External ATP and its analogs activate the cystic fibrosis transmembrane conductance regulator by a cyclic AMP-independent mechanism.

The cystic fibrosis transmembrane conductance regulator (CFTR) is a Cl- channel activated by protein kinase A and regulated by ATP in a complex manner. We have applied patch-clamp techniques to C127i mouse mammary carcinoma cells transfected with human CFTR to assess the role of external ATP in the modulation of CFTR function. Extracellular ATP was sufficient to activate non-rectifying, Cl(-)-selective whole-cell currents in CFTR-transfected, but not mock-transfected cells. The ATP-mediated activation of CFTR was independent of protein kinase A since channel activation by ATP was preserved in cells that were (a) depleted of intracellular ATP, (b) incubated with the cAMP antagonist Rp-cAMPS, or (c) exposed to the protein kinase A inhibitor, 5-24 amide.

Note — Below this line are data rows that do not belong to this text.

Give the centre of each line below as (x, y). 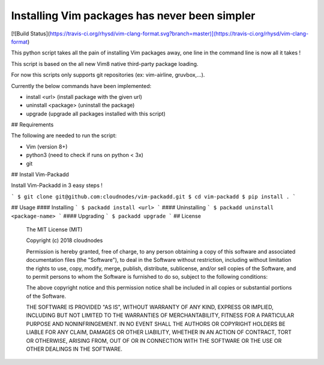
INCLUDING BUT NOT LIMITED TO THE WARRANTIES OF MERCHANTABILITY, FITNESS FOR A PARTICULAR (160, 315)
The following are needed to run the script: (64, 135)
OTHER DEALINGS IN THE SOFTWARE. (74, 349)
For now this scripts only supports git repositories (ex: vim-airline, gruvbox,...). (108, 75)
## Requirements (32, 125)
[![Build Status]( (31, 34)
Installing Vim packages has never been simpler (133, 16)
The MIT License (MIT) (54, 229)
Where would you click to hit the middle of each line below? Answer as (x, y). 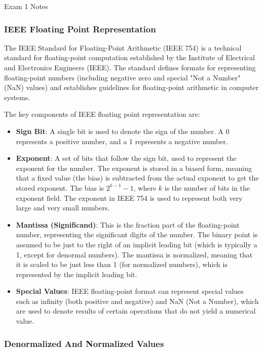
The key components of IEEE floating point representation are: (102, 114)
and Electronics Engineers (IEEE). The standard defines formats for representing (130, 67)
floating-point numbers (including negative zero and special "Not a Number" (122, 77)
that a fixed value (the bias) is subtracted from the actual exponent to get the (137, 178)
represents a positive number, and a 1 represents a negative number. (122, 141)
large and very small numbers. (63, 208)
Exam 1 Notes (26, 6)
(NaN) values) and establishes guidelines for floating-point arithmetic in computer (131, 87)
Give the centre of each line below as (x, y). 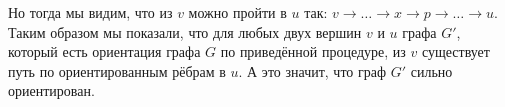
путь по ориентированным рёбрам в (117, 70)
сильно (431, 70)
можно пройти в (237, 12)
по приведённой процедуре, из (313, 51)
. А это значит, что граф (312, 70)
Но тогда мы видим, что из (90, 12)
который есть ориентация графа (104, 51)
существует (455, 51)
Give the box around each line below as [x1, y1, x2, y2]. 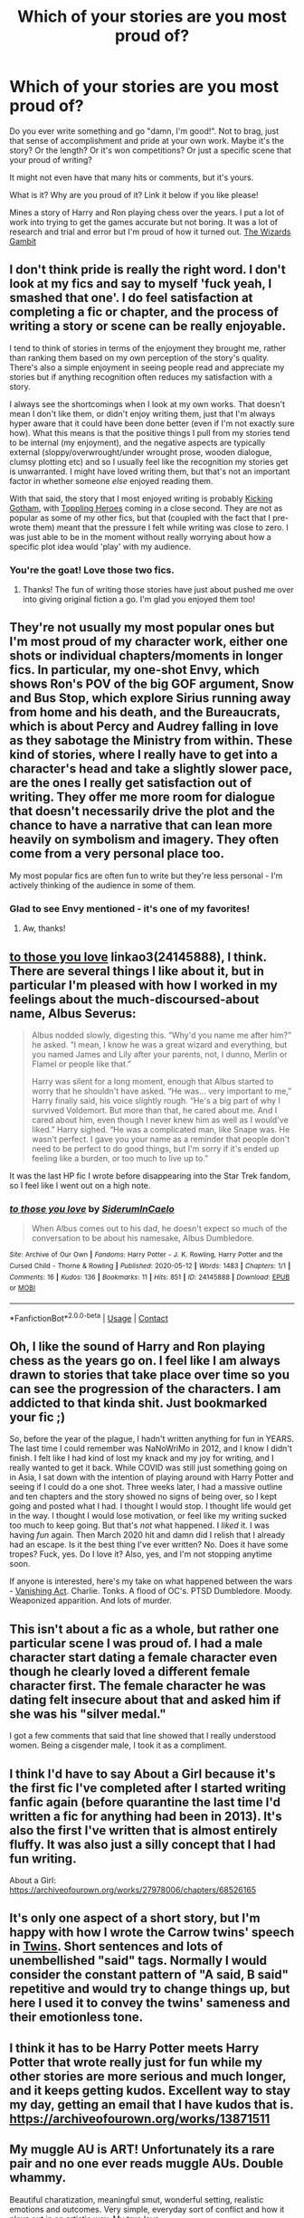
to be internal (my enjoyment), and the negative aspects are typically [9, 437, 266, 448]
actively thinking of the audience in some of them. [9, 879, 196, 890]
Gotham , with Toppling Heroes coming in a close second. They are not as [9, 502, 283, 513]
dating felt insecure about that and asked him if [9, 1692, 281, 1707]
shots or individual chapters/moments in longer [9, 649, 283, 664]
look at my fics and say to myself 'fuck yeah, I [9, 276, 272, 291]
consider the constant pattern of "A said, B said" [9, 1967, 290, 1983]
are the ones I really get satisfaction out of [9, 775, 252, 791]
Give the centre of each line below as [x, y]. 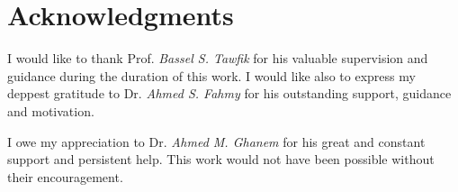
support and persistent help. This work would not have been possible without [221, 159]
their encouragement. [65, 176]
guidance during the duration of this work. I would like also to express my [211, 75]
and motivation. [51, 110]
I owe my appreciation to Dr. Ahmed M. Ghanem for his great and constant [216, 141]
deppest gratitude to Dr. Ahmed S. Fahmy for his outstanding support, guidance [229, 93]
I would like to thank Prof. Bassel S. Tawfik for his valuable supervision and [218, 58]
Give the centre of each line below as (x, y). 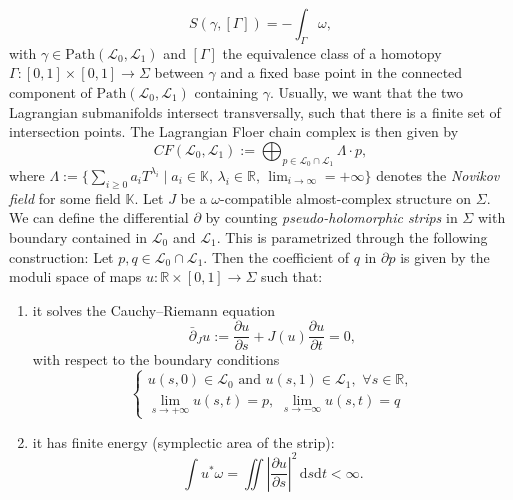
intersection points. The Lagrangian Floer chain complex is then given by (234, 131)
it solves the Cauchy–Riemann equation (154, 309)
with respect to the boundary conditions (156, 359)
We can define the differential (99, 217)
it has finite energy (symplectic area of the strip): (183, 441)
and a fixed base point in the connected (341, 72)
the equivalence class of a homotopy (332, 52)
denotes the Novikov (438, 174)
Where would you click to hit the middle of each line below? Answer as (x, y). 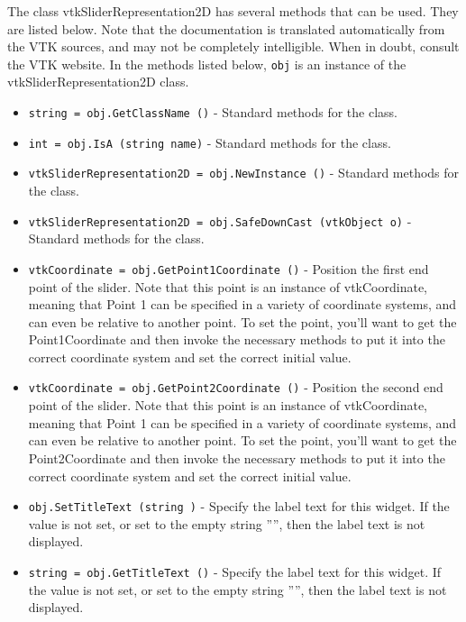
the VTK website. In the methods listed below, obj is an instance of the (207, 64)
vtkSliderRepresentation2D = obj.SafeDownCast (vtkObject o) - (220, 220)
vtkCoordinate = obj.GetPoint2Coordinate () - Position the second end (236, 387)
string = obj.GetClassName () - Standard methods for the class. (213, 112)
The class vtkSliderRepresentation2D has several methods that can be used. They (233, 11)
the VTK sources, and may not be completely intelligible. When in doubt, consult (233, 46)
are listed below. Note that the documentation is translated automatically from (226, 28)
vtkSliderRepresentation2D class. (98, 82)
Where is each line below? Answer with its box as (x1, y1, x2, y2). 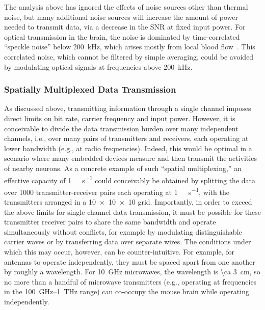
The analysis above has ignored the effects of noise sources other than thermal (4, 2, 248, 12)
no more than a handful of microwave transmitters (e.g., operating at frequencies (4, 276, 257, 287)
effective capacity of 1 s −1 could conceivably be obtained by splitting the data (4, 173, 256, 185)
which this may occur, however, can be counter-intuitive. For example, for (4, 246, 234, 257)
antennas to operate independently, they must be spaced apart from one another (4, 256, 255, 267)
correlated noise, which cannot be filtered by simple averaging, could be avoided (4, 51, 254, 62)
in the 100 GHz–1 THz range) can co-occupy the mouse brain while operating (4, 286, 249, 297)
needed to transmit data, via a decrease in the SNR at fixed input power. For (4, 21, 246, 32)
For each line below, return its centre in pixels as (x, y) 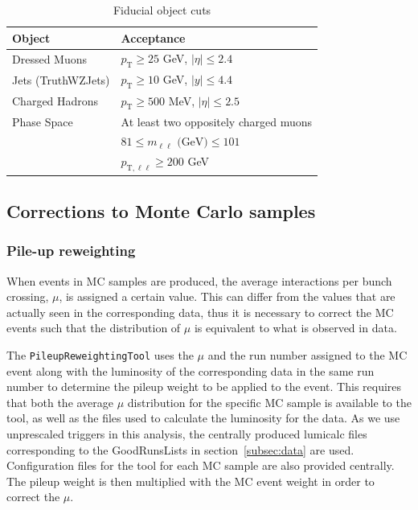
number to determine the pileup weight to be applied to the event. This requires (204, 387)
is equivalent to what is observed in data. (295, 328)
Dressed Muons (50, 59)
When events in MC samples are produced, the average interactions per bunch (199, 280)
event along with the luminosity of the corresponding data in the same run (191, 370)
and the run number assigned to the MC (307, 354)
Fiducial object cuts (162, 10)
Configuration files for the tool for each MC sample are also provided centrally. (201, 465)
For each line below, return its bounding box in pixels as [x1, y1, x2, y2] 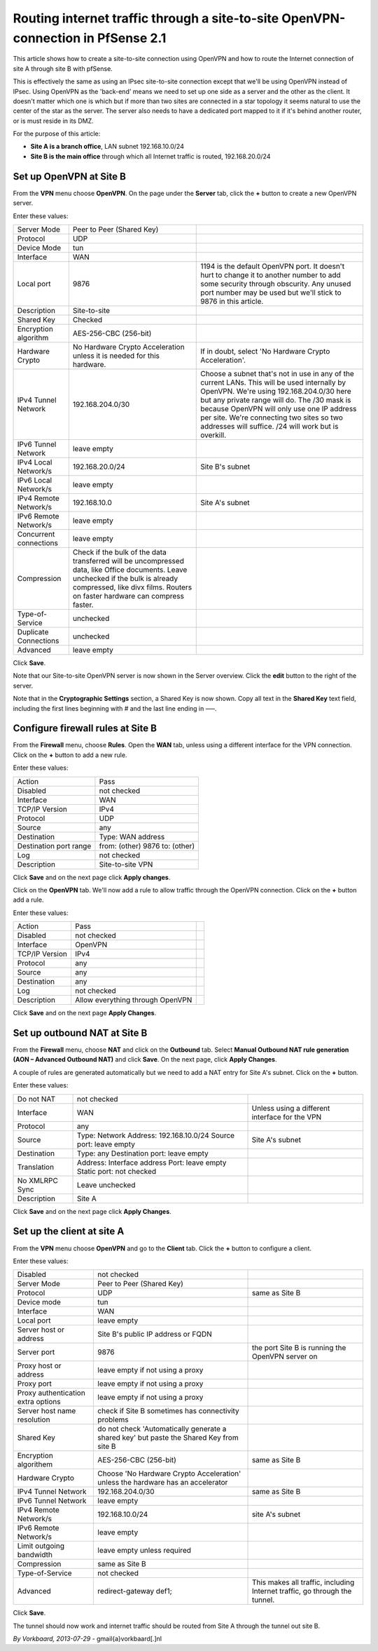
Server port [17, 1347, 55, 1357]
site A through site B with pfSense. [13, 64, 113, 73]
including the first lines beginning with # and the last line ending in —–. [13, 704, 217, 712]
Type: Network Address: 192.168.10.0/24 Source [77, 1130, 234, 1140]
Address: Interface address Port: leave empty [77, 1158, 227, 1168]
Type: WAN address [99, 831, 165, 841]
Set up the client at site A [13, 1225, 125, 1238]
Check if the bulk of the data [72, 547, 167, 557]
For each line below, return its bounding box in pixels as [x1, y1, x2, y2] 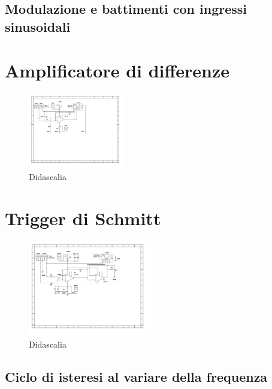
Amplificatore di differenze [5, 58, 230, 83]
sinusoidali [5, 17, 71, 35]
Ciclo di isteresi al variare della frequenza [5, 367, 268, 385]
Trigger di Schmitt [5, 206, 161, 231]
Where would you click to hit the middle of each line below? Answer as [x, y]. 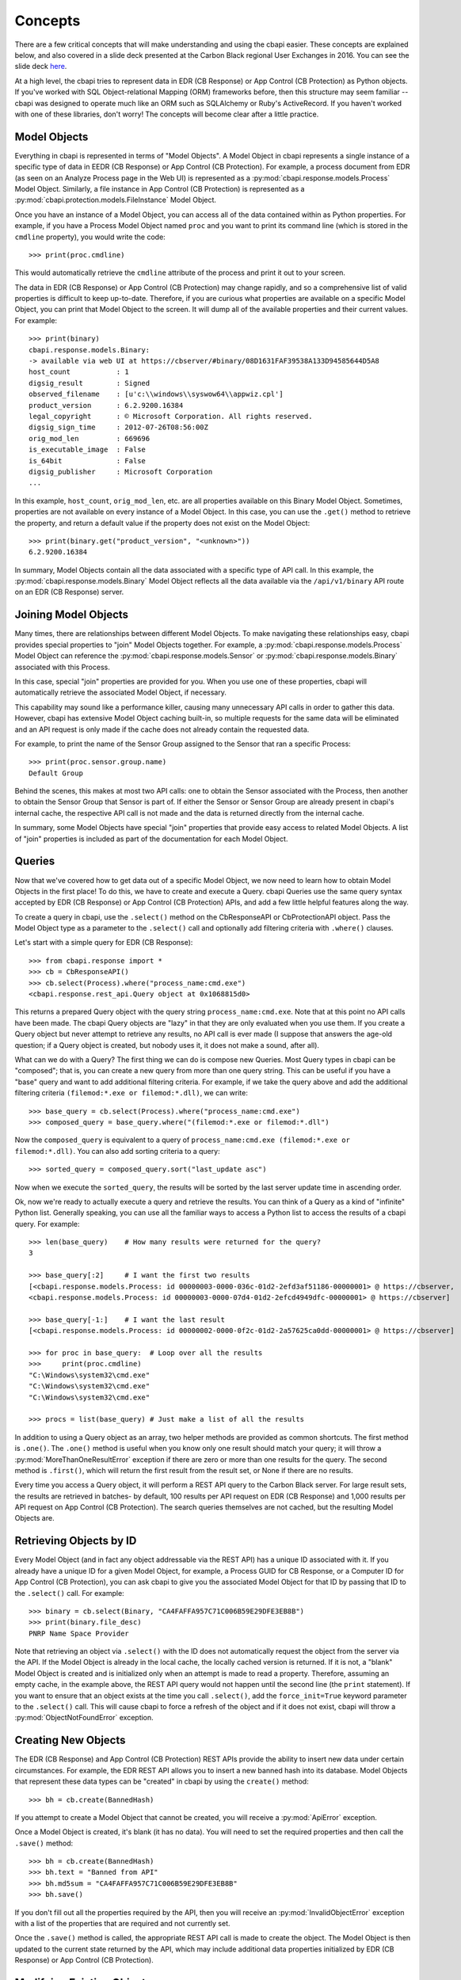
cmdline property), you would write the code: [90, 237]
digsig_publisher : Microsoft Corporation [121, 472]
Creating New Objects [70, 1740]
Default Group [56, 773]
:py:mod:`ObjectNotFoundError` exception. [84, 1718]
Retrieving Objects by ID [76, 1541]
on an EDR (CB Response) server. [69, 592]
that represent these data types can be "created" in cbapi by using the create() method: [162, 1781]
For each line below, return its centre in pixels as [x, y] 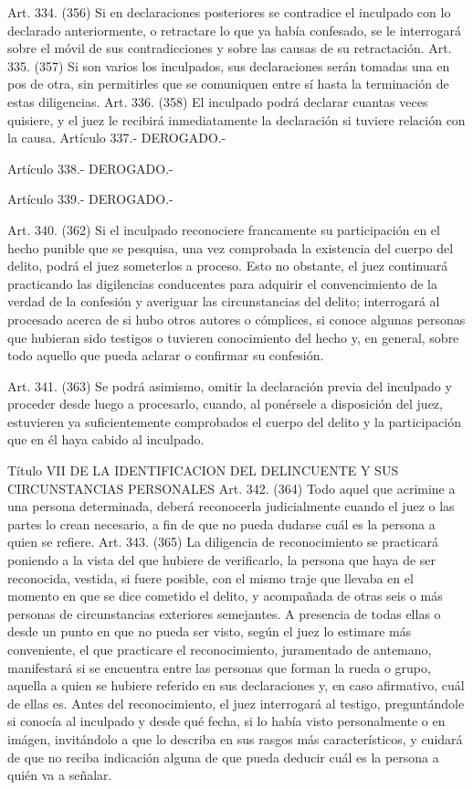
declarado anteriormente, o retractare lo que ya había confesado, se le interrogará [235, 30]
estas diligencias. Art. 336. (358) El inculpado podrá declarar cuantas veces [218, 101]
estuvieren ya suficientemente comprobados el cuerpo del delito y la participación [234, 421]
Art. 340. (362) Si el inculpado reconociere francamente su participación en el [224, 229]
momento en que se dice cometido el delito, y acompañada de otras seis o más [225, 596]
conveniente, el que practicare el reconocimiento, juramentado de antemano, [220, 649]
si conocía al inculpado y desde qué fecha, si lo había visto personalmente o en [226, 721]
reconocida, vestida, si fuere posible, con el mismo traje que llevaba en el [210, 577]
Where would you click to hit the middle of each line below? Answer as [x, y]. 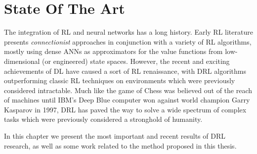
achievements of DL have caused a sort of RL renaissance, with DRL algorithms [125, 71]
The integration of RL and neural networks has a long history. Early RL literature [128, 32]
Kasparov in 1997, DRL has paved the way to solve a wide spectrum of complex [125, 109]
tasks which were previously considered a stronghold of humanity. [103, 119]
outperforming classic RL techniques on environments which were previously [120, 80]
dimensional [22, 61]
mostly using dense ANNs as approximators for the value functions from [113, 51]
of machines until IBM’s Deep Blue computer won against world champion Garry [127, 100]
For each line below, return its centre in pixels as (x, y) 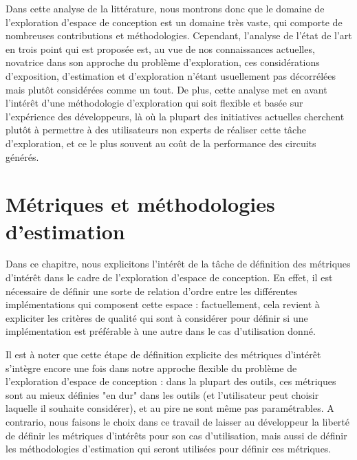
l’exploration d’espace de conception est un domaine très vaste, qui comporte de (174, 22)
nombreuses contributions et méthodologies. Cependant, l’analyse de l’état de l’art (179, 35)
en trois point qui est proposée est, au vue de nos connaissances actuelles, (160, 48)
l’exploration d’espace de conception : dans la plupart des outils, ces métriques (171, 381)
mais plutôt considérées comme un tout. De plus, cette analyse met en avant (166, 89)
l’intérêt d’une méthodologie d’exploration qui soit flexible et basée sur (154, 103)
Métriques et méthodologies (140, 204)
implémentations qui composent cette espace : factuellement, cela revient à (163, 304)
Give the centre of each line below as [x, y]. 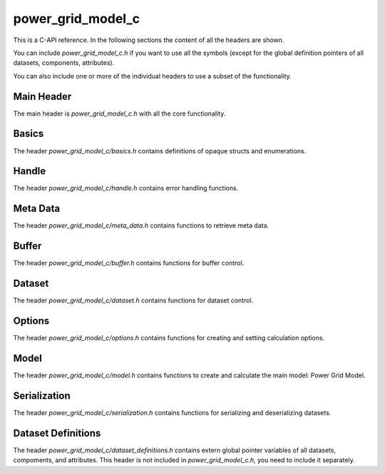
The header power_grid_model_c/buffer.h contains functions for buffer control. [129, 263]
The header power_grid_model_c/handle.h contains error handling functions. [126, 188]
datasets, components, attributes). [64, 63]
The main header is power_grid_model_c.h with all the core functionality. [119, 113]
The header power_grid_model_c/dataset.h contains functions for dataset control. [133, 300]
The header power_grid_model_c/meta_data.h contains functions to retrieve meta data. [141, 225]
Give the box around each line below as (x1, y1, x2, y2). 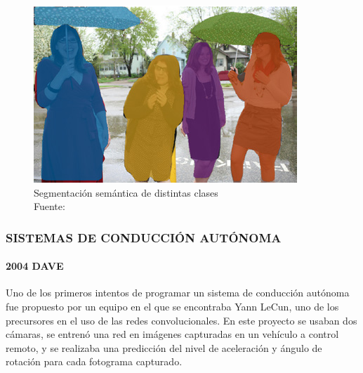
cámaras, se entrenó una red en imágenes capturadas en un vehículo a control (6, 327, 339, 341)
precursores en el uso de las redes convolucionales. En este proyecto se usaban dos (6, 313, 357, 327)
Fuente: (34, 199, 65, 214)
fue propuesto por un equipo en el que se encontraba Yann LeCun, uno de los (6, 299, 339, 314)
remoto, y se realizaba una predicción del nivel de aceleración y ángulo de (6, 340, 322, 355)
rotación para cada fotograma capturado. (6, 354, 183, 369)
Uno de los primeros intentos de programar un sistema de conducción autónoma (6, 285, 350, 300)
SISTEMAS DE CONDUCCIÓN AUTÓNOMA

In each of these conditions, 8-Br-cAMP was no longer capable of activating CFTR. The possibility that the extracellular ATP activation of Cl- currents in CFTR-expressing C127i cells was mediated by a P2-type purinergic receptor was supported by studies in which the effect of external ATP on the Cl- currents was mimicked by the ATP analogs, ATP gamma S and beta,gamma-methylene ATP, but not the uridine nucleotide, UTP. Single-channel analysis of ATP-activated Cl -currents under both cell-attached and excised, inside-out patch-clamp configurations indicated that this channel is only present in CFTR-transfected cells and indistinguishable from CFTR. External ATP also activated ATP currents in CFTR-transfected cells, a novel function of CFTR. These findings are consistent with the presence of a purinergic receptor signal transduction mechanism in C127i cells whose activation by external ATP is linked to the activation of CFTR in a cAMP-independent manner. The data provide additional support for the use of ATP and its analogs as alternative therapies in cystic fibrosis.